Modified Botnia clamp-test. This test consists of an intravenous glucose tolerance test, for testing of beta-cell function, followed by a hyperinsulinemic-euglycemic clamp-test providing dynamic measures of insulin secretion and sensitivity [39]. The hyperinsulinemic euglycemic clamp-test has an estimated intraindividual coefficient of variation (CV) of 6% [41].

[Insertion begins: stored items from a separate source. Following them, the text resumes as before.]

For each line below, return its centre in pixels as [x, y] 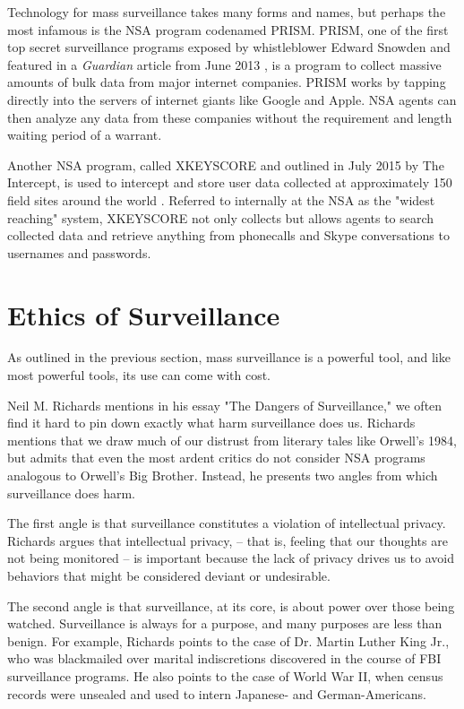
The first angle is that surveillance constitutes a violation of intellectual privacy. [227, 523]
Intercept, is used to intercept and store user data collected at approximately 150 [230, 182]
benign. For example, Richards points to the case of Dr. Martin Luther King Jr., [228, 640]
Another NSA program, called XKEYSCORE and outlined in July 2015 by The [226, 164]
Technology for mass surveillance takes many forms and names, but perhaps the [227, 12]
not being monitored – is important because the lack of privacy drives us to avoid [231, 558]
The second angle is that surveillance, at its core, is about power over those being [231, 605]
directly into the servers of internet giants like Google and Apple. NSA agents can [232, 99]

Calculations. Whole-body insulin sensitivity (M-value, expressed as mg*kg^−1^*min^−1^), is assessed from mean glucose infusion rates with space correction during steady state conditions of the clamp [39]. Infusion of [6,6–^2^H_2_]-glucose is used to assess hepatic insulin sensitivity by suppression of EGP and the fasting HEP-IR [42, 43]. The adipose tissue insulin sensitivity is assessed by the suppression of the plasma NEFA concentrations during the clamp-test [29, 44]. In addition, the fasting Adipo-IR is calculated as described [45]. Surrogate markers of steatosis and hepatic fibrosis are calculated from routine laboratory variables [46].

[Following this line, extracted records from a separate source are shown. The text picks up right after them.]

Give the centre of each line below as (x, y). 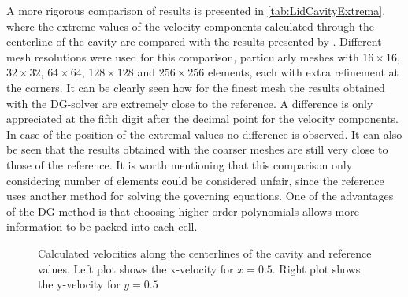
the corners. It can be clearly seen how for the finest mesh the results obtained (196, 87)
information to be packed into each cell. (102, 226)
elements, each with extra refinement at (303, 72)
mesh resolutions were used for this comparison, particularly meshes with (183, 56)
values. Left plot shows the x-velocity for (136, 268)
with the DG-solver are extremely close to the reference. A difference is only (190, 103)
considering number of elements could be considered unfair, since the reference (195, 180)
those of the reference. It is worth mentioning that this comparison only (180, 164)

MRI, MRS and MRE. All magnetic resonance measurements are performed after an overnight fasting on a clinical 3-Tesla scanner (Achieva dStream X-series, Philips Healthcare, Best, The Netherlands), by trained personnel, strictly according to standardized operation procedures. Table 1 describes the specific exclusion criteria for these measurements, which can lead to missing data, for example due to claustrophobia. All data are acquired without use of contrast agents or applying a sedative. Total, subcutaneous and visceral adipose tissue volumes are quantified by whole-body MRI employing T1-weighted fast spin-echo [47] and post-processing by a trained operator using SliceOmatic® v5.0 software (Tomovision, Montréal, Quebec, Canada). Hepatic MRI, ^1^H-/^31^P-MRS and MRE are carried out for quantitative assessment of hepatic volume, lipid content, absolute concentration of ^31^P metabolites and stiffness [48–50]. Intramyocellular lipid content in tibialis anterior muscles is quantified using ^1^H-MRS [51]. In a separate session, participants undergo cardiac Cine MRI measurements (repetition time/echo time = 2.9/1.5 ms, 10 mm of slice thickness and temporal resolution of ~ 30 ms) for the characterization of left ventricular structure and function, and strains as predictors of left ventricular diastolic dysfunction and adverse outcomes [52]. The CVs of 4-10% are within the range from our previous and other studies [50, 53–55].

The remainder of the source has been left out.